I'm seeing a big difference in performance between code compiled in MSVC (on Windows) and GCC (on Linux) for an Ivy Bridge system. The code does dense matrix multiplication. I'm getting 70% of the peak flops with GCC and only 50% with MSVC. I think I may have isolated the difference to how they both convert the following three intrinsics.
__m256 breg0 = _mm256_loadu_ps(&b[8*i])
_mm256_add_ps(_mm256_mul_ps(arge0,breg0), tmp0)
GCC does this
vmovups ymm9, YMMWORD PTR [rax-256]
vmulps ymm9, ymm0, ymm9
vaddps ymm8, ymm8, ymm9
MSVC does this
vmulps ymm1, ymm2, YMMWORD PTR [rax-256]
vaddps ymm3, ymm1, ymm3
Could somebody please explain to me if and why these two solutions could give such a big difference in performance?
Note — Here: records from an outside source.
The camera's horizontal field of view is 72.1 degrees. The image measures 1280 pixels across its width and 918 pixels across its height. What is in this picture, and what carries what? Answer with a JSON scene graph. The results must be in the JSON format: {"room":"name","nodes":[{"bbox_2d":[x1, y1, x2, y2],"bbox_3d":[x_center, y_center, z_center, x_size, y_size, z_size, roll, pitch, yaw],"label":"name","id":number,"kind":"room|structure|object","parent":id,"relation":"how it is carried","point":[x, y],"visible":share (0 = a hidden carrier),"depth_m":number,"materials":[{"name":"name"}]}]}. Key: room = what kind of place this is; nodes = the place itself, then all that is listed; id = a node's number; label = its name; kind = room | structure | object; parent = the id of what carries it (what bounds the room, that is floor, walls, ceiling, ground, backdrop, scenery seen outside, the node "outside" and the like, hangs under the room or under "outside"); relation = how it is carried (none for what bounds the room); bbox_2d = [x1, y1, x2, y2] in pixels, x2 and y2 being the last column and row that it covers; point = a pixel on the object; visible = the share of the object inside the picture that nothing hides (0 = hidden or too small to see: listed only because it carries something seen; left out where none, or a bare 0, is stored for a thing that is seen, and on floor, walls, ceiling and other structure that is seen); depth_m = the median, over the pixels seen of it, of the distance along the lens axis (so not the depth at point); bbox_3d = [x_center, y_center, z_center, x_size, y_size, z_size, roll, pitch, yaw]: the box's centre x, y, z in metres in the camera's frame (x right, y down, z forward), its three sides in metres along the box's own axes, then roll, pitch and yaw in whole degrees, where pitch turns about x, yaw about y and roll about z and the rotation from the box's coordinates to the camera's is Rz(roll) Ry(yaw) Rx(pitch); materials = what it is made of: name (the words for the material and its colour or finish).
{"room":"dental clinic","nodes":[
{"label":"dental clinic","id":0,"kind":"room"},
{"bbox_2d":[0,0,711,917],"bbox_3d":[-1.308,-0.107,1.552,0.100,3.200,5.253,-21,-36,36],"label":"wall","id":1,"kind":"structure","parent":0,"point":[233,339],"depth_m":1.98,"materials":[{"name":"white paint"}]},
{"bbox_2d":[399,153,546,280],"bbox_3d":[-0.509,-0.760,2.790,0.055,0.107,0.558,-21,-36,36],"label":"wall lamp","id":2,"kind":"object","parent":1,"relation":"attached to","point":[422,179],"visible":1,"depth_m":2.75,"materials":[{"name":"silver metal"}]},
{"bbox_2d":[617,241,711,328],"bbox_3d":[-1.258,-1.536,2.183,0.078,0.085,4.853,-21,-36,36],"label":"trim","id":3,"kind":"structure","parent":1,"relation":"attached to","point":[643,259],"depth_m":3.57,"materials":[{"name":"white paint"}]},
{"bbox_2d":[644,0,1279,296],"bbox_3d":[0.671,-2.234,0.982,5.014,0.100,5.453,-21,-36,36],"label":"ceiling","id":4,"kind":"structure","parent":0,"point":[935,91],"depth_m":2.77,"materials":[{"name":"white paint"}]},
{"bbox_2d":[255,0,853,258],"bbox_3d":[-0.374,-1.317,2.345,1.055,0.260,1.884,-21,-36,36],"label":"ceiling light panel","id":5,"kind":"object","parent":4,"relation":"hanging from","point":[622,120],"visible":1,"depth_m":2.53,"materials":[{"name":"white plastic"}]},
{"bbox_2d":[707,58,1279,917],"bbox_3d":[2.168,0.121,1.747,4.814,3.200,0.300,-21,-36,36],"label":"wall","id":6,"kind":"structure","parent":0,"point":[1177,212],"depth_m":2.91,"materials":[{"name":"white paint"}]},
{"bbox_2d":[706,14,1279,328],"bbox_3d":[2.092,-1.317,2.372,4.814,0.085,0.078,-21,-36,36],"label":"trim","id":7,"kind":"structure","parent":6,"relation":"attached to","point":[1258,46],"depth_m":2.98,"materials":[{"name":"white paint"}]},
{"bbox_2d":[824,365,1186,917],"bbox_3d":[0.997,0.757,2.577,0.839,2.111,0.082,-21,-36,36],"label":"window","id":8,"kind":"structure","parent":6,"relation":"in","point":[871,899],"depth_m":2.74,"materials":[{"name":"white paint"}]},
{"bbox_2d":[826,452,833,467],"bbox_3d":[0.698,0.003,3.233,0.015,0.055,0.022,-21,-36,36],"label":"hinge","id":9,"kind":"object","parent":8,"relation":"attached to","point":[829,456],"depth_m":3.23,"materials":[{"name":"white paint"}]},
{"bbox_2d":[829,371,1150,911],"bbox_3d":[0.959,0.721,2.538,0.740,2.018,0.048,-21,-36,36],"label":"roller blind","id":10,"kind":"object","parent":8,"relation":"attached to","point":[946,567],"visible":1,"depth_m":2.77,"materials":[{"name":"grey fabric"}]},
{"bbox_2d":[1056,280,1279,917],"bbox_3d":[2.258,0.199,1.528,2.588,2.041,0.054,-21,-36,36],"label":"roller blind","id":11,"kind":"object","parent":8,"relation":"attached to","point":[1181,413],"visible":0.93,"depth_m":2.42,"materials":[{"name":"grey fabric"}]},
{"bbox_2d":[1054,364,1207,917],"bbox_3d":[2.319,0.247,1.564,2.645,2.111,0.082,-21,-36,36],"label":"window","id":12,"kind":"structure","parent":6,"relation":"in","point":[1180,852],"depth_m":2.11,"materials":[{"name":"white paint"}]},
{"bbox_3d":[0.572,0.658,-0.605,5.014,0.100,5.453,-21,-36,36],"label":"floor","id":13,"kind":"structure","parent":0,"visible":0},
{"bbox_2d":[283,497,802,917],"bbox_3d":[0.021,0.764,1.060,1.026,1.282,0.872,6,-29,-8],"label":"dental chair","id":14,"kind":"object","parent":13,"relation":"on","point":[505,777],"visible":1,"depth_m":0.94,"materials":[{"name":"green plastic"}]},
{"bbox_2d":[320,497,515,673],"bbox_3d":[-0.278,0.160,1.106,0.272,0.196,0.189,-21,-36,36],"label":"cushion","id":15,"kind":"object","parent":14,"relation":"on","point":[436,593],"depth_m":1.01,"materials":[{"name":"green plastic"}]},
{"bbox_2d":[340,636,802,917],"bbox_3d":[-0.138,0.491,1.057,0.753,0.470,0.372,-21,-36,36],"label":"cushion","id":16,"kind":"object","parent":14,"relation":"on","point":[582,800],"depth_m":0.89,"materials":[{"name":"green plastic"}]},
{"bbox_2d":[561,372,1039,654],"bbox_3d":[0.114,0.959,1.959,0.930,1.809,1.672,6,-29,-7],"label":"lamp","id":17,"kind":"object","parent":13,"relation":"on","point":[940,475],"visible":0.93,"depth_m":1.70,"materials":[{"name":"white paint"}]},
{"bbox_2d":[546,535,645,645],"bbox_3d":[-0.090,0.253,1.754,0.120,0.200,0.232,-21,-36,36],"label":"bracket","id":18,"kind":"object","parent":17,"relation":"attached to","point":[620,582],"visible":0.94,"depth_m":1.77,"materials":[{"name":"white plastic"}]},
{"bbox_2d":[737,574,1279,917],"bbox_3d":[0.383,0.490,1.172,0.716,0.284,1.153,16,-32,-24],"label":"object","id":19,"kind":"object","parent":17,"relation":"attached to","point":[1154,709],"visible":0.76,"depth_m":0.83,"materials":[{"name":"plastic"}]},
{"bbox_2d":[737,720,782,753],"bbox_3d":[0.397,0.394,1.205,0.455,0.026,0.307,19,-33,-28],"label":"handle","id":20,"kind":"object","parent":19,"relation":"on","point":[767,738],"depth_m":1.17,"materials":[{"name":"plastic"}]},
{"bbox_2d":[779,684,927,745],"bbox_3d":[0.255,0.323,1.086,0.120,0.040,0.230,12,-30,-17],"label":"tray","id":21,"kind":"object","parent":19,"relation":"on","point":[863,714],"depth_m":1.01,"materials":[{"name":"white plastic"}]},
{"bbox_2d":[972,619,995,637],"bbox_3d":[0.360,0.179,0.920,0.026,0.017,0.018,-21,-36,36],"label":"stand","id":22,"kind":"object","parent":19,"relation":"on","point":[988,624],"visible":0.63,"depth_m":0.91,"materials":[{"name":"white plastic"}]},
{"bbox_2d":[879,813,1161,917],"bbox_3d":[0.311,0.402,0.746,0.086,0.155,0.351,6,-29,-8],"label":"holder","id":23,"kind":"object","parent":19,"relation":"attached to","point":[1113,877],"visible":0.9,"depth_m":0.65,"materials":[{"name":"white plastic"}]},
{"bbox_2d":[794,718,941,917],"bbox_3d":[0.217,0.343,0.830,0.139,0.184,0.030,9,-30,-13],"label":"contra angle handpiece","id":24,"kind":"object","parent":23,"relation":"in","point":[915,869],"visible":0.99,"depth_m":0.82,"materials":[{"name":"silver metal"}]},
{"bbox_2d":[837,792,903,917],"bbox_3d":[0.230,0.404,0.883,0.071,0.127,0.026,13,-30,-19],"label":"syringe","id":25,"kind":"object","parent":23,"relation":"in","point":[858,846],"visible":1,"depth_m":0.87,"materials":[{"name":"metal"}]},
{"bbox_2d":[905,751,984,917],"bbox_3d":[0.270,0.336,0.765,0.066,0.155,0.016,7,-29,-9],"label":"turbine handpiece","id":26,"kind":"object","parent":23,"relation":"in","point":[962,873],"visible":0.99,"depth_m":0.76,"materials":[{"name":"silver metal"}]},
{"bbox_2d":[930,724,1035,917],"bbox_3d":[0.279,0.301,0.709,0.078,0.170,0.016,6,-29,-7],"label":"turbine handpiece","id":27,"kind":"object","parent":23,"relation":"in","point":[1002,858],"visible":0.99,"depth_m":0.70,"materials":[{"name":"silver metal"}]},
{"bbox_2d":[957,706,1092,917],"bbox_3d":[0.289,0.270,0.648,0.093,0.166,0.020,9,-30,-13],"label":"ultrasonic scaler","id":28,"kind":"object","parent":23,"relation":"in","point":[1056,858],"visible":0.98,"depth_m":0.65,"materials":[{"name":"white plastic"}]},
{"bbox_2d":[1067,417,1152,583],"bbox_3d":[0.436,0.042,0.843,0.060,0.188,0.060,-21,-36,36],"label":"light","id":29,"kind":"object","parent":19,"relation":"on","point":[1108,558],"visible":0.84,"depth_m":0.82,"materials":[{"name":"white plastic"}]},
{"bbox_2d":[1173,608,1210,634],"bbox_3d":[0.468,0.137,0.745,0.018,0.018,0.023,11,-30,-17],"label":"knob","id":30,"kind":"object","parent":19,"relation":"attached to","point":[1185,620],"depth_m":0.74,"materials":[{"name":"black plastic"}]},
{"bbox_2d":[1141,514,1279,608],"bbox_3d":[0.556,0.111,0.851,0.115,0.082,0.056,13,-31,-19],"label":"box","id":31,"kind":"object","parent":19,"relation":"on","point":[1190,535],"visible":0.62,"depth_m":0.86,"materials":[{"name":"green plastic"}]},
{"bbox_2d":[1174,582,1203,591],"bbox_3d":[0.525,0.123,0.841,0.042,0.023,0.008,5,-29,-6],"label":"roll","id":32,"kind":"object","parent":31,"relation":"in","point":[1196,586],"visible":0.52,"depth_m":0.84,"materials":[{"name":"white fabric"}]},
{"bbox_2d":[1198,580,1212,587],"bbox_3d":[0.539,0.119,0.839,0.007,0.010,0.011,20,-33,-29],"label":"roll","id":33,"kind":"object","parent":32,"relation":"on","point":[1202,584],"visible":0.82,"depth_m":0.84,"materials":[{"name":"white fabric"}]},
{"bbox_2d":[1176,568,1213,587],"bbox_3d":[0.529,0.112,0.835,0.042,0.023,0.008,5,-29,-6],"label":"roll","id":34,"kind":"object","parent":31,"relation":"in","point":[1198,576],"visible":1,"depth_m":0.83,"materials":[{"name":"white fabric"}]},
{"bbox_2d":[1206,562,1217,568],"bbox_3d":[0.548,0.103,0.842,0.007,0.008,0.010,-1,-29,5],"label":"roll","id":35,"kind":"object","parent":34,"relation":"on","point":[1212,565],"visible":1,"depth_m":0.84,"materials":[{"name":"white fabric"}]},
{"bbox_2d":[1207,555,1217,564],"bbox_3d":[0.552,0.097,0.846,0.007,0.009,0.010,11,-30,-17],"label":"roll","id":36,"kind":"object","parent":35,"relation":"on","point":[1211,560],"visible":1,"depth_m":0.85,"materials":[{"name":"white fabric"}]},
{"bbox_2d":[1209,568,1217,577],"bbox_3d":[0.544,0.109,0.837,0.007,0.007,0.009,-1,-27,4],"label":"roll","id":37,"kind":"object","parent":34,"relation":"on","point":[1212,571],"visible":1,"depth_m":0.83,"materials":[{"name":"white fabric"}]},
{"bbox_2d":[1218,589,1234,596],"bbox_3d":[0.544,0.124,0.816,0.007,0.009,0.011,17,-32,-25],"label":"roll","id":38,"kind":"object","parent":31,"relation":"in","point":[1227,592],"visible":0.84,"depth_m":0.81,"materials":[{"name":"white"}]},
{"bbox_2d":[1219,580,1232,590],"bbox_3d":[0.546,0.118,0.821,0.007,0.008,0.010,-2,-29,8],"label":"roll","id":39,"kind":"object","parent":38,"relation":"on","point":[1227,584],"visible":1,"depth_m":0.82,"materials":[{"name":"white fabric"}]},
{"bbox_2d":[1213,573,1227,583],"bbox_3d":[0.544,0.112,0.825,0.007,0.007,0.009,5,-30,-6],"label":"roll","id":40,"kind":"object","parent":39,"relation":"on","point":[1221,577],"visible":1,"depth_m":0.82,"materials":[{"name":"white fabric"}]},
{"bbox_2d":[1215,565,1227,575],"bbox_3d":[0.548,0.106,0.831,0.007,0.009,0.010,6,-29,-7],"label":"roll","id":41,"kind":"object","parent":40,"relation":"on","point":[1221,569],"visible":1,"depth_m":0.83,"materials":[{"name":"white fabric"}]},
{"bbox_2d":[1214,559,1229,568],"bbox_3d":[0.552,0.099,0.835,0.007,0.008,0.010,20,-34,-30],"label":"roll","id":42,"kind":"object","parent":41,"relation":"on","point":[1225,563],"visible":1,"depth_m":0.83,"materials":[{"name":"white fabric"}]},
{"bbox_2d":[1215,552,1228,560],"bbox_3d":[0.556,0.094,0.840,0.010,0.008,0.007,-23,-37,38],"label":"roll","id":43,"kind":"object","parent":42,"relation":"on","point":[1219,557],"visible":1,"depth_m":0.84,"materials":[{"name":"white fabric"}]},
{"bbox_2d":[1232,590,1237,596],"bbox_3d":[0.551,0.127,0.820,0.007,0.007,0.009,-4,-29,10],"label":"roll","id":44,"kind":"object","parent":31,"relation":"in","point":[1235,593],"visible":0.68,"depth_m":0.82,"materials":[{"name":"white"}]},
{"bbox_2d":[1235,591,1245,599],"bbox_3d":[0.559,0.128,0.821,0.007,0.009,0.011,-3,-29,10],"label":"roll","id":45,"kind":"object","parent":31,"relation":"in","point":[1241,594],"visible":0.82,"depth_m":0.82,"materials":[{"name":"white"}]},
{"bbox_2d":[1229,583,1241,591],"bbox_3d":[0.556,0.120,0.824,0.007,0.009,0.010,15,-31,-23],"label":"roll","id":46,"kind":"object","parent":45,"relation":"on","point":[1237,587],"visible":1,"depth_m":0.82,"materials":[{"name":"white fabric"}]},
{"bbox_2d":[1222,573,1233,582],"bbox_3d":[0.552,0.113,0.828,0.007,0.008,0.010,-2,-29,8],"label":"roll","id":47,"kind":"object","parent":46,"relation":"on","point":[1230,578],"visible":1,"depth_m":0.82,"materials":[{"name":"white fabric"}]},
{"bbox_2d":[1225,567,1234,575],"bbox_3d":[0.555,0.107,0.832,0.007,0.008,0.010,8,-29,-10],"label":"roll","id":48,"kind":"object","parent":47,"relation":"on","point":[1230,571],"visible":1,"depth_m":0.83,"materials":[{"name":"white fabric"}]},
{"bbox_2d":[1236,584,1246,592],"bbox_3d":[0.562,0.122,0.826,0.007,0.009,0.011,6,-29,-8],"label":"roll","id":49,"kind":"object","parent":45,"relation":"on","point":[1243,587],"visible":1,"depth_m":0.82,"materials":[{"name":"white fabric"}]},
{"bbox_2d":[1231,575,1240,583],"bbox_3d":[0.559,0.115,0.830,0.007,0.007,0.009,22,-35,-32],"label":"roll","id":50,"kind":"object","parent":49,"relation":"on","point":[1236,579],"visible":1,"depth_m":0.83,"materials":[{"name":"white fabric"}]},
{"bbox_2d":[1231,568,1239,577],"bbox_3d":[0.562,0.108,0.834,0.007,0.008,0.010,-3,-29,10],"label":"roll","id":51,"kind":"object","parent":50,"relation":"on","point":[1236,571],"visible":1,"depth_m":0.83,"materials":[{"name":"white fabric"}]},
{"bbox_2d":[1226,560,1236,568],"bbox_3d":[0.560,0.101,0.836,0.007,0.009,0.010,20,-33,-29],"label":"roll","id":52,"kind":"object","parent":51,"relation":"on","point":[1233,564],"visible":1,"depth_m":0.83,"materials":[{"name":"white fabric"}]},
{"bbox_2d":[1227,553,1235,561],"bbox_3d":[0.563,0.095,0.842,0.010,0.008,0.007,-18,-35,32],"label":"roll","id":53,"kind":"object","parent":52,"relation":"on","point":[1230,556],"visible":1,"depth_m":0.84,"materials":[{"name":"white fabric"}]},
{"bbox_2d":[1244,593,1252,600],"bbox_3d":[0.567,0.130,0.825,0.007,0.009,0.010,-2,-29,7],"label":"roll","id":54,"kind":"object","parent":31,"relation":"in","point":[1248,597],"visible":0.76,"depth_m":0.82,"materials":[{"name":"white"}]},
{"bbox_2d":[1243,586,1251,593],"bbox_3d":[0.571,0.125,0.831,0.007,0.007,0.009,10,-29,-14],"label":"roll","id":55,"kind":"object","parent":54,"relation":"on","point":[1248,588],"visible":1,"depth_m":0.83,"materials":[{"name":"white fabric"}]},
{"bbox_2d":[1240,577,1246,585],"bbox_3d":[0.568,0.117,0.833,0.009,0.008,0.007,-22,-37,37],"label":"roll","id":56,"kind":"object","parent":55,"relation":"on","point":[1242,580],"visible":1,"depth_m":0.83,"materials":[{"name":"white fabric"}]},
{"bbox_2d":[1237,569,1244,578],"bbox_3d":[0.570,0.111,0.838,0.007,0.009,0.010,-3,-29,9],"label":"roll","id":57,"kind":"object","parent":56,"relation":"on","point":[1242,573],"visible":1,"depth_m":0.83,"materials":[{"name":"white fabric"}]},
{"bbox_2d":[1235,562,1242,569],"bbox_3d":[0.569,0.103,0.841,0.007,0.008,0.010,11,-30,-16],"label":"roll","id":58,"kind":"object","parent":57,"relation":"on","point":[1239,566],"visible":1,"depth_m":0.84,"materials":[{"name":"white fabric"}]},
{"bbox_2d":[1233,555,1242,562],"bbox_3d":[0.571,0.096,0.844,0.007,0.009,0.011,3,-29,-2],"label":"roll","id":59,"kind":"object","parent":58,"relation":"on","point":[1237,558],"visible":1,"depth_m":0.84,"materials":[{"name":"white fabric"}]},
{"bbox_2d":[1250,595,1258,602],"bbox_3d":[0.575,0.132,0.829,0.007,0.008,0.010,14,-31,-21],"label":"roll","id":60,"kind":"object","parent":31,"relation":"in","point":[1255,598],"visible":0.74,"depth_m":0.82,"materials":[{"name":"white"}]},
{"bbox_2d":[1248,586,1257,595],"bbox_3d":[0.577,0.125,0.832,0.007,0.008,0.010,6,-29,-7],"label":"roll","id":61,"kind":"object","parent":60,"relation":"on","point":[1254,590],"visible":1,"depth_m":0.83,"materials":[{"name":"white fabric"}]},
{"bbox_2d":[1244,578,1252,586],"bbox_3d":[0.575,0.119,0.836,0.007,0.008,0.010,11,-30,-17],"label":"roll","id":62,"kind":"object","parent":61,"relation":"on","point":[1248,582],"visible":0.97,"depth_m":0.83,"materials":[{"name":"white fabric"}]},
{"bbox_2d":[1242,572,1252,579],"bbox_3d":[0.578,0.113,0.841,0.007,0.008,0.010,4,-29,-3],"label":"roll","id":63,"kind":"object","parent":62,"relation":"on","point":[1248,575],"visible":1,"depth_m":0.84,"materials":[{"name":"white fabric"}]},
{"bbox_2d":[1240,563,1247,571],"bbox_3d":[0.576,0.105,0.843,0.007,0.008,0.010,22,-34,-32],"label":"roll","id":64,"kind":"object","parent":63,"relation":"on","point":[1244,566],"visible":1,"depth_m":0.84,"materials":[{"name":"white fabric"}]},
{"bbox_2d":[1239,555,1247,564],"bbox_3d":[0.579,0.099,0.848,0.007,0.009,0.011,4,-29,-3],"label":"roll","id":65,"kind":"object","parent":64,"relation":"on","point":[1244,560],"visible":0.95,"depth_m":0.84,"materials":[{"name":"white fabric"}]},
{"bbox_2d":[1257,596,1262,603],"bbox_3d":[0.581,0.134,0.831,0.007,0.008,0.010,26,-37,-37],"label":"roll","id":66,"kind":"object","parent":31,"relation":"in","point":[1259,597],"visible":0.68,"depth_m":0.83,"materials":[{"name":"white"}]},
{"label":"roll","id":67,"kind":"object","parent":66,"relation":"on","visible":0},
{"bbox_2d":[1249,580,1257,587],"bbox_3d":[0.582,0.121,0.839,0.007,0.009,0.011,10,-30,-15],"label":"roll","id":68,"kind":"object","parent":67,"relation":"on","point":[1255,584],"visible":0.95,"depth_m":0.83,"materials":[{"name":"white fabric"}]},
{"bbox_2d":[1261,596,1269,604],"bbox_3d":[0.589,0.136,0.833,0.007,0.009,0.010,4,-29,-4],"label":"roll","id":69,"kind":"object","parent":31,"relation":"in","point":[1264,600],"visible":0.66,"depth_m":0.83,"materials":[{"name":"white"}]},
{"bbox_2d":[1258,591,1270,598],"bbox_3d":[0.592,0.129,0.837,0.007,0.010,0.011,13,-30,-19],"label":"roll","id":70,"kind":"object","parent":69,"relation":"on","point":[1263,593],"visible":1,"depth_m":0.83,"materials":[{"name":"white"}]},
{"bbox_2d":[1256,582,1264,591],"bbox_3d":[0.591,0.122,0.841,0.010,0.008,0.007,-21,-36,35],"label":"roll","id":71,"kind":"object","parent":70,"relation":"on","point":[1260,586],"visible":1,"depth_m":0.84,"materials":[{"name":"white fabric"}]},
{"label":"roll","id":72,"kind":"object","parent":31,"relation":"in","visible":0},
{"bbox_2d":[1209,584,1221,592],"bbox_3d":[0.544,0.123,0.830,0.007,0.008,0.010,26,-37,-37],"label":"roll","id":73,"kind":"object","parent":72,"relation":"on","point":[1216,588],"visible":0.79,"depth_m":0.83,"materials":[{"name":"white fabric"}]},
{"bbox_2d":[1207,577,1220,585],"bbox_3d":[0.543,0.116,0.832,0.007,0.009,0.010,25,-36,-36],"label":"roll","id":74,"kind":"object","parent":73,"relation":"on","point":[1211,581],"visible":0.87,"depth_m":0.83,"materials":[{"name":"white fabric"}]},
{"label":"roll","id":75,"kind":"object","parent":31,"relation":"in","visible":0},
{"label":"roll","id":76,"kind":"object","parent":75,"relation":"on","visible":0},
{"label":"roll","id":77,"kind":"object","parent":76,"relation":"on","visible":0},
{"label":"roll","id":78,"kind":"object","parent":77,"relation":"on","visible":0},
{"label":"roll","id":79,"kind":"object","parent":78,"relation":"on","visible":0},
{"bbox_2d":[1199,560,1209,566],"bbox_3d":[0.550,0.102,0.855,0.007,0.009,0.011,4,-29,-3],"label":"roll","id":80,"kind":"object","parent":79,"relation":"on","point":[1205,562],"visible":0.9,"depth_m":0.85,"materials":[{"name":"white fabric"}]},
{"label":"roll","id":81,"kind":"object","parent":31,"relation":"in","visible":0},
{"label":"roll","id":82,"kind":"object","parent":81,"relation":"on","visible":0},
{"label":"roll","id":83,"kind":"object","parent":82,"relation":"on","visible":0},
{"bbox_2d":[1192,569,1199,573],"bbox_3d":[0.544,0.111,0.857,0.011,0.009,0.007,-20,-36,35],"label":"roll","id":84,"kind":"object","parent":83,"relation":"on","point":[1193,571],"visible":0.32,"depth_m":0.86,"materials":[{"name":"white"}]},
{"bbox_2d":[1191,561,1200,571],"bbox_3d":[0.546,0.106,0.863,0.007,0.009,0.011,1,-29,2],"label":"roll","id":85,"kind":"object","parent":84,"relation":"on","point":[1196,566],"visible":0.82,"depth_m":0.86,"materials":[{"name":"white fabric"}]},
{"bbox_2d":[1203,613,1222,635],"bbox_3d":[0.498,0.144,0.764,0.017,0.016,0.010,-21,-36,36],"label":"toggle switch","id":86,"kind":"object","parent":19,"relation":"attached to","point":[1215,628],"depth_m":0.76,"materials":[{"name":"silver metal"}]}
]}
Despite MSVC using one less instruction it ties the load to the mult and maybe that makes it more dependent (maybe the load can't be done out of order)? I mean Ivy Bridge can do one AVX load, one AVX mult, and one AVX add in one clock cycle but this requires each operation to be independent.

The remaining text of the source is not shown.